In der Abbildung ist als Beispiel eine Anlage mit drei Stationen
A, B, C dargestellt, die über eine Zentrale Z wahlweise miteinander in Verbindung treten können. Jede Station besitzt einen Lautsprecher 1 und ein Mikrophon 2 sowie einen Rufumschalter 3, mit Hilfe dessen eine der Gegenstationen gerufen und eingeschaltet werden kann. Der Teilnehmer A kann auf diese Weise mit B oder C, der Teilnehmer B mit A oder C und der Teilnehmer C mit A oder B in Verbindung treten. Erfindungsgemäss ist bei jeder Station eine Signallampe 4 bzw. ein entsprechend wirksames Schauzeichen vorgesehen, mit Hilfe deren nach Herstellung einer Verbindung ein Erkennungssignal der anrufenden Station (beispielsweise A) in der gerufenen Gegenstation (beispielsweise B) angezeigt wird. In der anrufenden Station (A) wird dabei zweckmässigerweise auch das Erkennungssignal der gerufenen Gegenstation (B) angezeigt. Es kann also sowohl der anrufende als auch der gerufene Teilnehmer erkennen, mit welcher Gegenstation er in Verbindung steht. Als Erkennungssignale eignen sich Stromimpulse oder Stromunterbrechungen, die in an sich bekannter Weise durch Relais oder dergl. erzeugt werden (Flackerlicht). Durch verschiedene Zeitdauer der Impulse bzw. Unterbrechungen kann dabei eine Unterscheidung herbeigeführt werden. Für eine Station kann auch ein Dauerlicht als Kennzeichnung benutzt werden. Bei einer Verbindung zwischen A und B kann beispielsweise ein Flackerlicht als Kennzeichnung gewählt werden und bei einer Verbindung zwischen B und C ein Dauerlicht. Bei einer Verbindung zwischen A und C leuchtet bei A ein Dauerlicht und bei C ein Flackerlicht. Wenn also A gerufen wird und ein Flackerlicht aufleuchtet, so kommt der Anruf von B. Leuchtet bei A ein Dauerlicht, so kommt der Anruf von C. Wenn B mit Flackerlicht gerufen wird, so kommt der Anruf von A und bei Dauerlicht von C. Wenn C mit Flackerlicht gerufen wird, kommt der Anruf von A und bei Dauerlicht von B. Bei mehr als drei Teilnehmern können beliebige andere Erkennungssignale benutzt werden. Die Übertragung der Zeichen erfolgt beispielsweise über gesonderte Leitungen und ihre Erzeugung und Verteilung in an sich bekannter Weise durch Relais in der Zentrale. Die Übertragung kann jedoch auch über die Sprechleitungen erfolgen. Sofern Schauzeichen benutzt werden, ist die Betriebsweise analog. In der Zentrale ist ebenfalls eine Signallampe 5 oder ein Schauzeichen vorgesehen, das durch Aufleuchten oder Flackern anzeigt, wenn irgendwelche Stationen miteinander sprechen.

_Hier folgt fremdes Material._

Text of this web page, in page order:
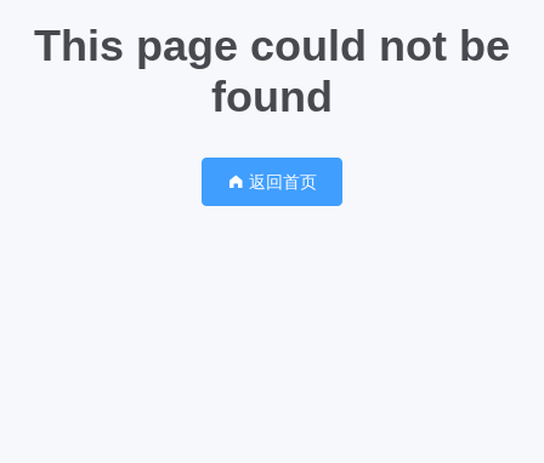
This page could not be
found
返回首页
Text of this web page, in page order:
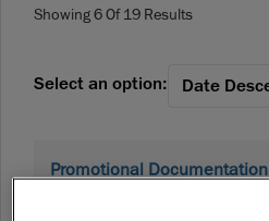
Showing6Of19 Results
Select an option:
Promotional Documentation
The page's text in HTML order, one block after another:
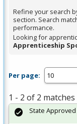
Spacebar.
Refine your search
section. Search
performance.
Looking for
Apprenticeship
Per page:
1 - 2 of 2 matches
State Approved
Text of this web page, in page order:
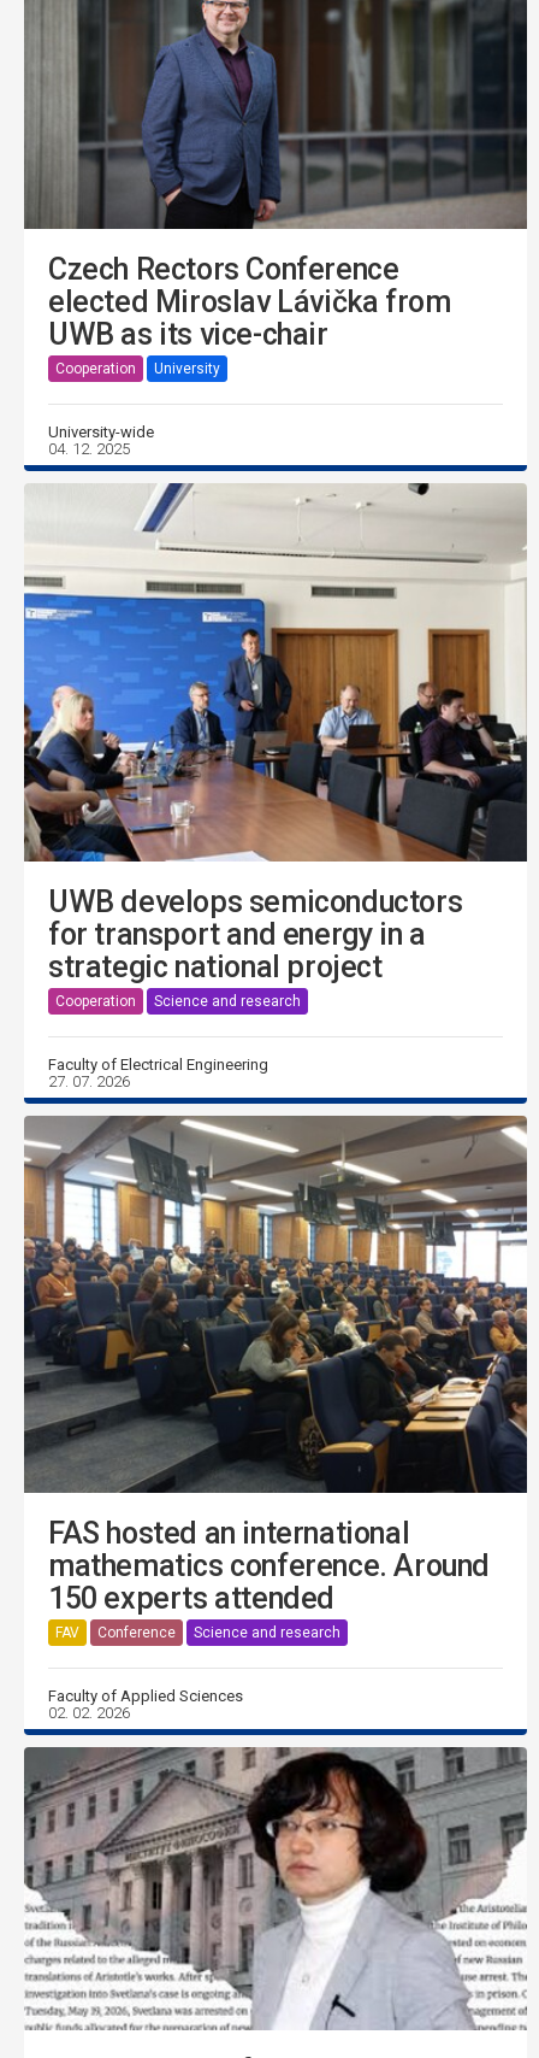
Czech Rectors Conference
elected Miroslav Lávička from
UWB as its vice-chair
Cooperation University
University-wide
04. 12. 2025
UWB develops semiconductors
for transport and energy in a
strategic national project
Cooperation Science and research
Faculty of Electrical Engineering
27. 07. 2026
FAS hosted an international
mathematics conference. Around
150 experts attended
FAV Conference Science and research
Faculty of Applied Sciences
02. 02. 2026
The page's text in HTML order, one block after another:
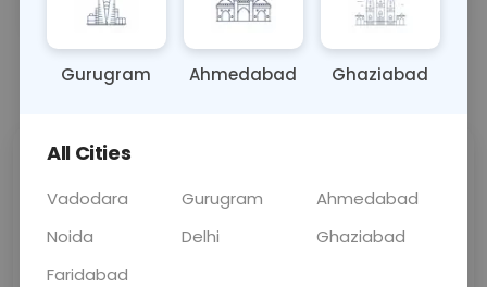
OTHER 0 - 0 hrs Fasting is not
📞Call Now 💬 Get a Callback
Price
Curelo
Home Sample
Collection
Gurugram Ahmedabad Ghaziabad
All Cities
Vadodara Gurugram
Ahmedabad
Noida
Delhi
Ghaziabad
Faridabad
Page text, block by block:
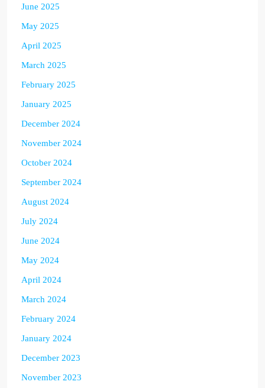
June 2025
May 2025
April 2025
March 2025
February 2025
January 2025
December 2024
November 2024
October 2024
September 2024
August 2024
July 2024
June 2024
May 2024
April 2024
March 2024
February 2024
January 2024
December 2023
November 2023
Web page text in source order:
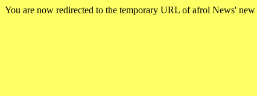
You are now redirected to the temporary URL of afrol News' new
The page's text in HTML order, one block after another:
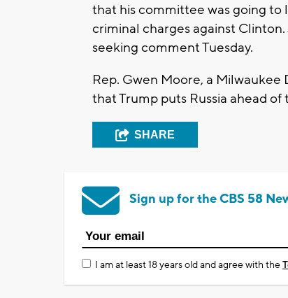
that his committee was going
criminal charges against
seeking comment Tuesday.
Rep. Gwen Moore, a
that Trump puts Russia ahead
SHARE
Sign up for the CBS 58
I am at least 18 years old and agree with the
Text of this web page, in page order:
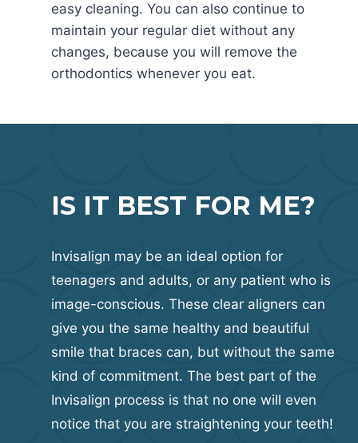
easy cleaning. You can also continue to
maintain your regular diet without any
changes, because you will remove the
orthodontics whenever you eat.
IS IT BEST FOR ME?
Invisalign may be an ideal option for
teenagers and adults, or any patient who is
image-conscious. These clear aligners can
give you the same healthy and beautiful
smile that braces can, but without the same
kind of commitment. The best part of the
Invisalign process is that no one will even
notice that you are straightening your teeth!
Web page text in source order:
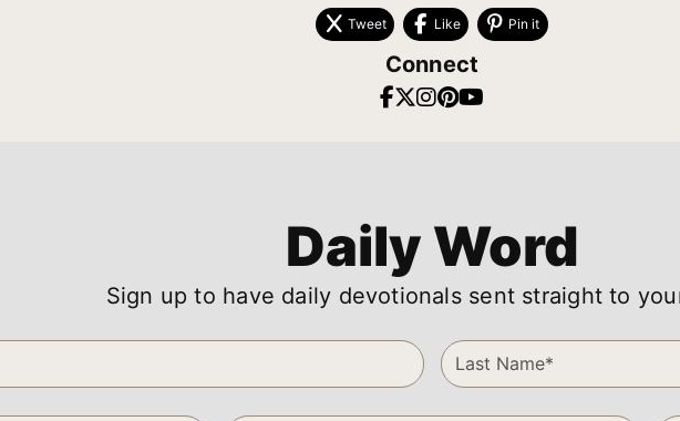
Tweet Like Pin it
Connect
Daily Word
Sign up to have daily devotionals sent straight to
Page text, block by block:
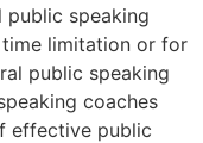
speaking
limitation or for
public speaking
coaches
effective public
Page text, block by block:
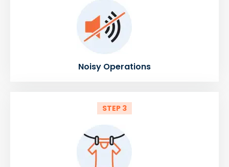
Noisy Operations
STEP 3
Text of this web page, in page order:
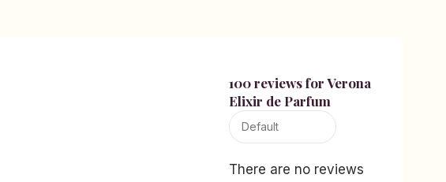
100 reviews forVerona
Elixir de Parfum
There are no reviews
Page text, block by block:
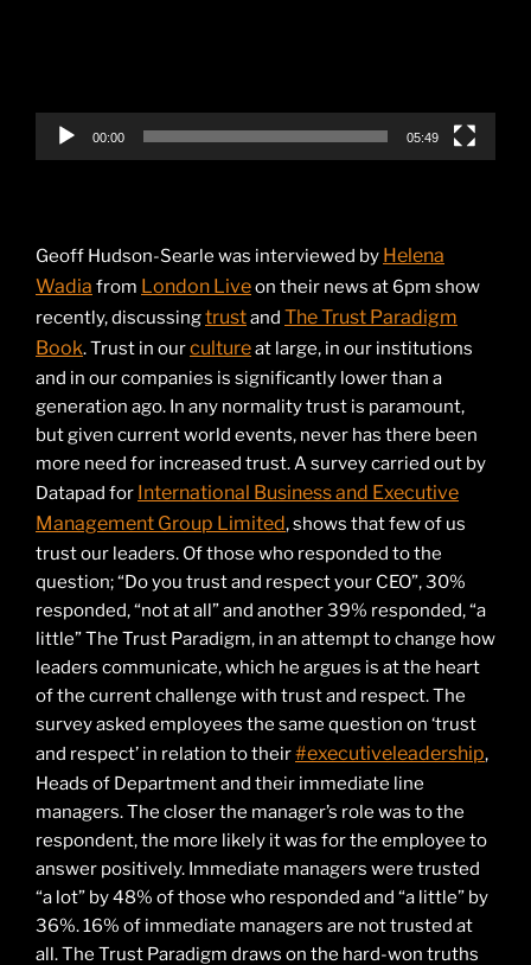
00:00 05:49
Geoff Hudson-Searle was interviewed by Helena
Wadia from London Liveon their news at 6pm show
recently, discussingtrustand The Trust Paradigm
Book. Trust in ourcultureat large, in our institutions
and in our companies is significantly lower than a
generation ago. In any normality trust is paramount,
but given current world events, never has there been
more need for increased trust. A survey carried out by
Datapad for International Business and Executive
Management Group Limited, shows that few of us
trust our leaders. Of those who responded to the
question; “Do you trust and respect your CEO”, 30%
responded, “not at all” and another 39% responded, “a
little” The Trust Paradigm, in an attempt to change how
leaders communicate, which he argues is at the heart
of the current challenge with trust and respect. The
survey asked employees the same question on ‘trust
and respect’ in relation to their#executiveleadership,
Heads of Department and their immediate line
managers. The closer the manager’s role was to the
respondent, the more likely it was for the employee to
answer positively. Immediate managers were trusted
“a lot” by 48% of those who responded and “a little” by
36%. 16% of immediate managers are not trusted at
all. The Trust Paradigm draws on the hard-won truths
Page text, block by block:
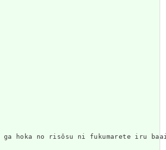
(moshi risōsu ga hoka no risōsu ni
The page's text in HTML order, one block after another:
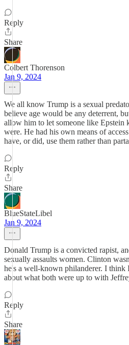
Reply
Share
Colbert Thorenson
Jan 9, 2024
We all know Trump is a sexual
believe age would be any deterrent,
allow him to let someone like
were. He had his own means of
have, or did, use them rather than
Reply
Share
BlueStateLibel
Jan 9, 2024
Donald Trump is a convicted rapist,
sexually assaults women. Clinton
he's a well-known philanderer. I think
about what both were up to with
Reply
Share
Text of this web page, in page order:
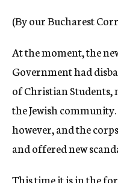
(By our Bucharest
At the moment, the
Government had
of Christian Students,
the Jewish
however, and the
and offered new
This time it is in the
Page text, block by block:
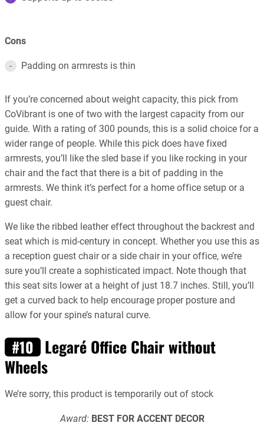
Cons
Padding on armrests is thin
If you’re concerned about weight capacity, this pick from
CoVibrant is one of two with the largest capacity from our
guide. With a rating of 300 pounds, this is a solid choice for a
wider range of people. While this pick does have fixed
armrests, you’ll like the sled base if you like rocking in your
chair and the fact that there is a bit of padding in the
armrests. We think it’s perfect for a home office setup or a
guest chair.
We like the ribbed leather effect throughout the backrest and
seat which is mid-century in concept. Whether you use this as
a reception guest chair or a side chair in your office, we’re
sure you’ll create a sophisticated impact. Note though that
this seat sits lower at a height of just 18.7 inches. Still, you’ll
get a curved back to help encourage proper posture and
allow for your spine’s natural curve.
#10 Legaré Office Chair without
Wheels
We’re sorry, this product is temporarily out of stock
Award: BEST FOR ACCENT DECOR
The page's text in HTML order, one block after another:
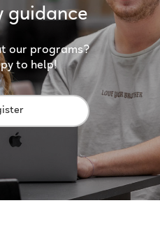
guidance
our programs?
to help!
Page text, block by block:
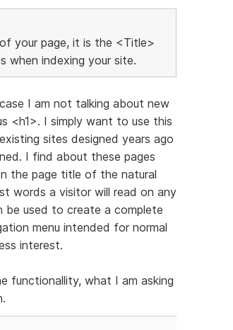
your page, it is the <Title>
when indexing your site.
I am not talking about new
<h1>. I simply want to use this
sites designed years ago
I find about these pages
the page title of the natural
words a visitor will read on any
be used to create a complete
menu intended for normal
interest.
functionallity, what I am asking
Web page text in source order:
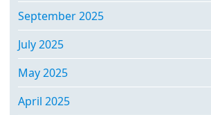
September 2025
July 2025
May 2025
April 2025
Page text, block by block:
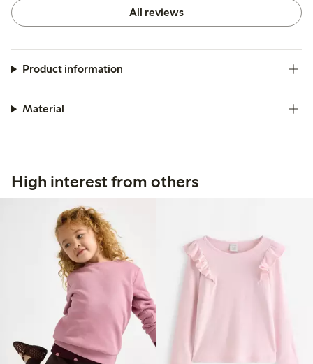
All reviews
Product information
Material
High interest from others
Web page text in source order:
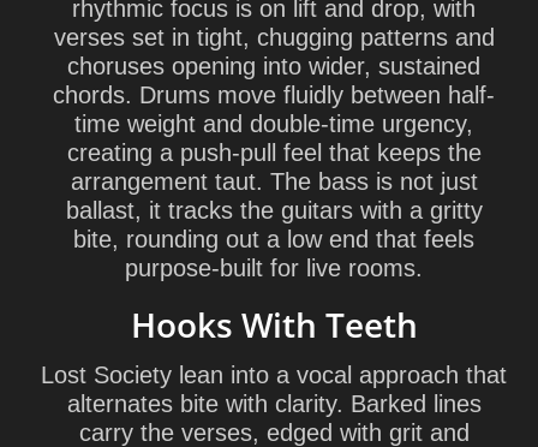
rhythmic focus is on lift and drop, with
verses set in tight, chugging patterns and
choruses opening into wider, sustained
chords. Drums move fluidly between half-
time weight and double-time urgency,
creating a push-pull feel that keeps the
arrangement taut. The bass is not just
ballast, it tracks the guitars with a gritty
bite, rounding out a low end that feels
purpose-built for live rooms.
Hooks With Teeth
Lost Society lean into a vocal approach that
alternates bite with clarity. Barked lines
carry the verses, edged with grit and
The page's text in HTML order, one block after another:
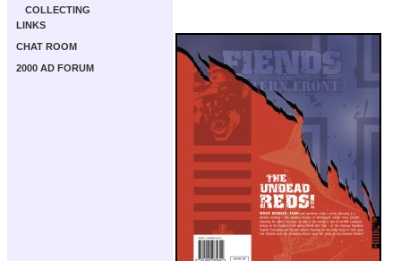
COLLECTING
LINKS
CHAT ROOM
2000 AD FORUM
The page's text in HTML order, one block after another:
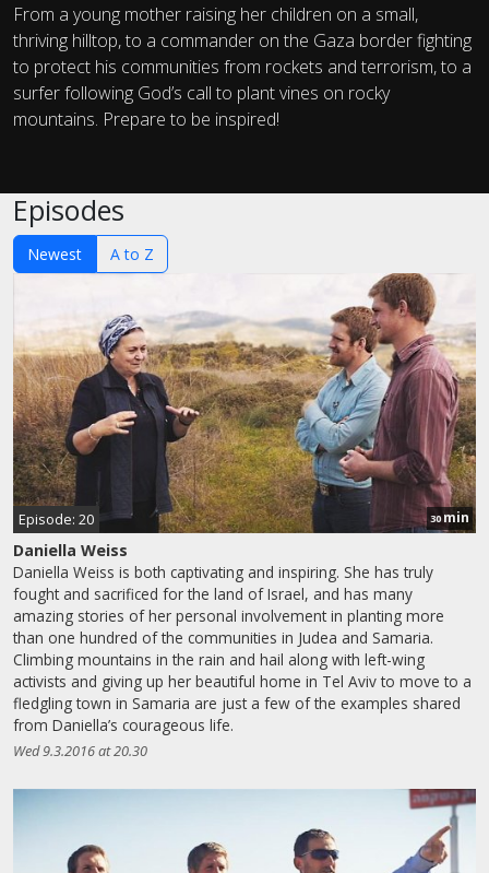
From a young mother raising her children on a small,
thriving hilltop, to a commander on the Gaza border fighting
to protect his communities from rockets and terrorism, to a
surfer following God’s call to plant vines on rocky
mountains. Prepare to be inspired!
Episodes
Newest A to Z
Episode: 20 30min
Daniella Weiss
Daniella Weiss is both captivating and inspiring. She has truly
fought and sacrificed for the land of Israel, and has many
amazing stories of her personal involvement in planting more
than one hundred of the communities in Judea and Samaria.
Climbing mountains in the rain and hail along with left-wing
activists and giving up her beautiful home in Tel Aviv to move to a
fledgling town in Samaria are just a few of the examples shared
from Daniella’s courageous life.
Wed 9.3.2016 at 20.30
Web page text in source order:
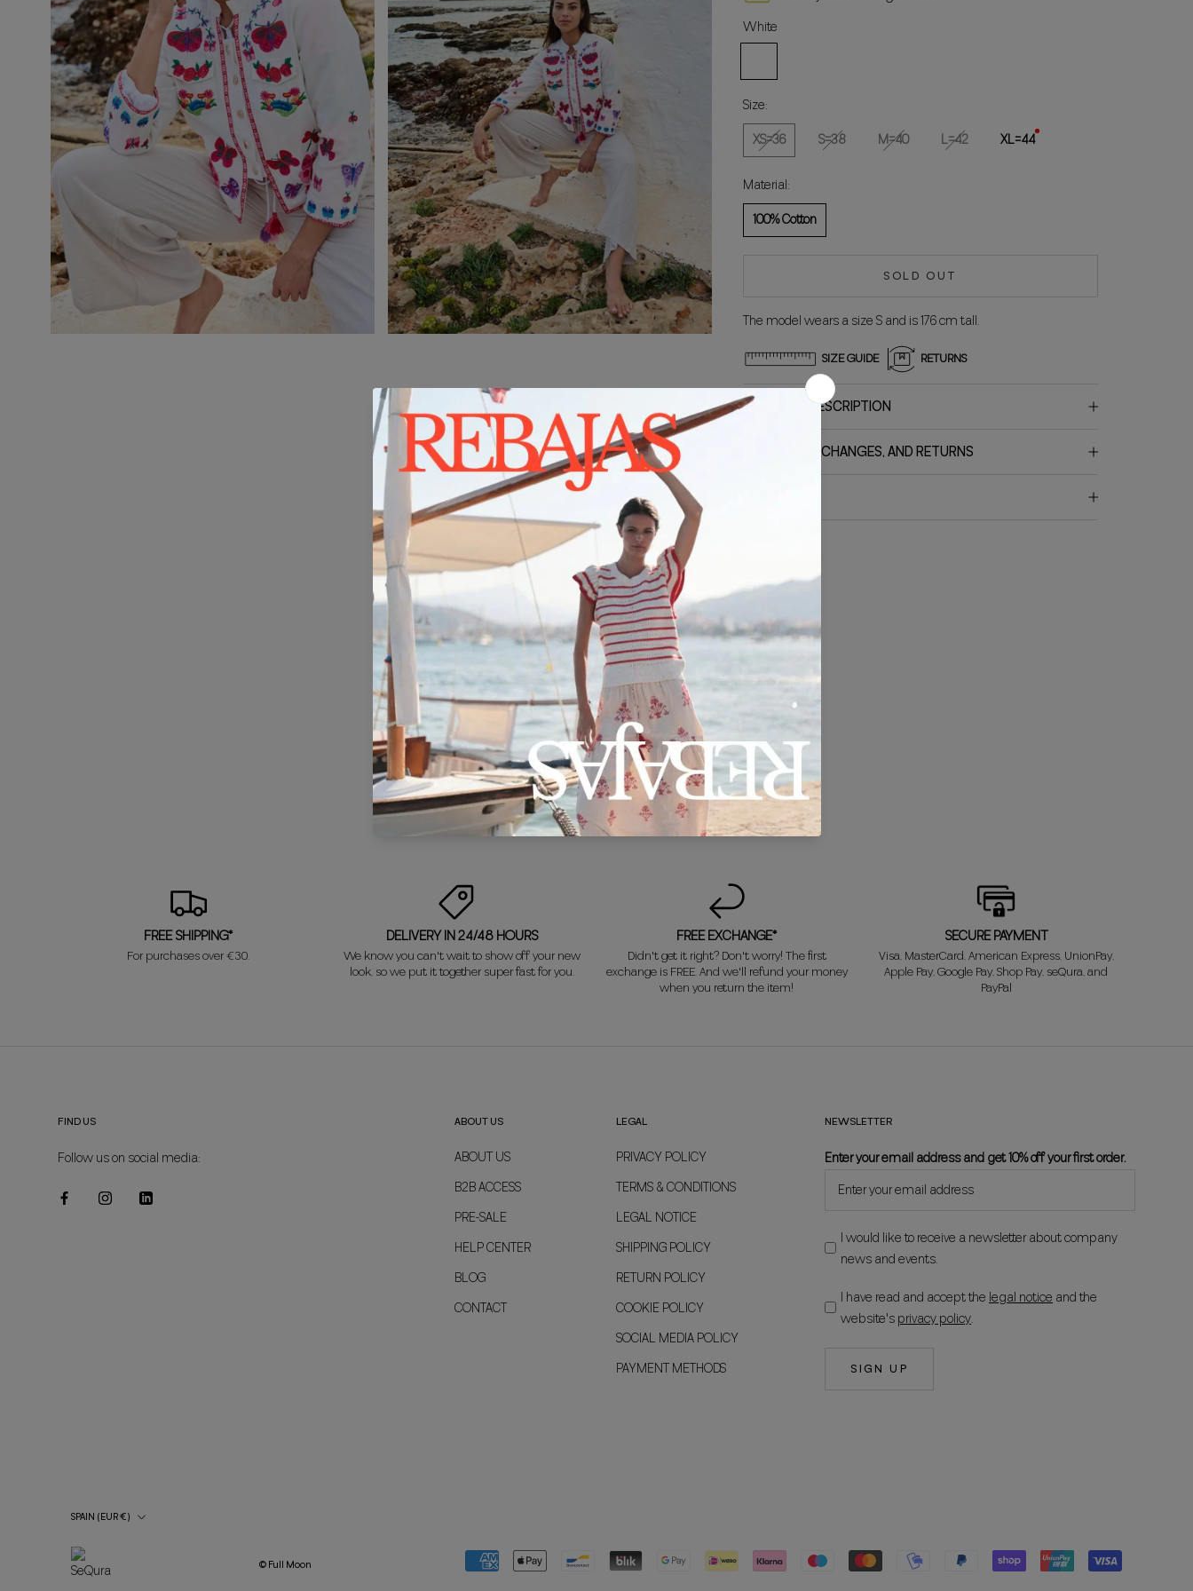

Es können dabei auch die Erkennungssignale der
Stationen benutzt werden, um in der Zentrale kenntlich zu machen, welche Stationen sprechen.

Claims (3)

1. Lautfernsprechanlage nach dem Gegen- oder Wechselsprechprinzip, dadurch gekennzeichnet, dass nach Herstellung einer Verbindung die anrufende Station (beispielsweise A) in der gerufenen Gegenstation (beispielsweise B) durch den Stationen (A, B, C) zugeordnete unterscheidbare Erkennungssignale, z.B. in Form von Stromimpulsen oder Stromunterbrechungen, mittels einer oder mehrerer Signallampen (4) oder Schauzeichen optisch angezeigt wird.
2. Anlage nach Anspruch 1, dadurch gekennzeichnet, dass auch in der anrufenden Station (a) die gerufene Gegenstation (B) durch deren Erkennungssignale angezeigt wird.
3. Anlage nach Anspruch 1 oder 2, dadurch gekennzeichnet, dass in der Zentrale (Z) Signallampen (5) oder Schauzeichen vorgesehen sind, die durch Erkennungssignale eine hergestellte Stationsverbindung anzeigen.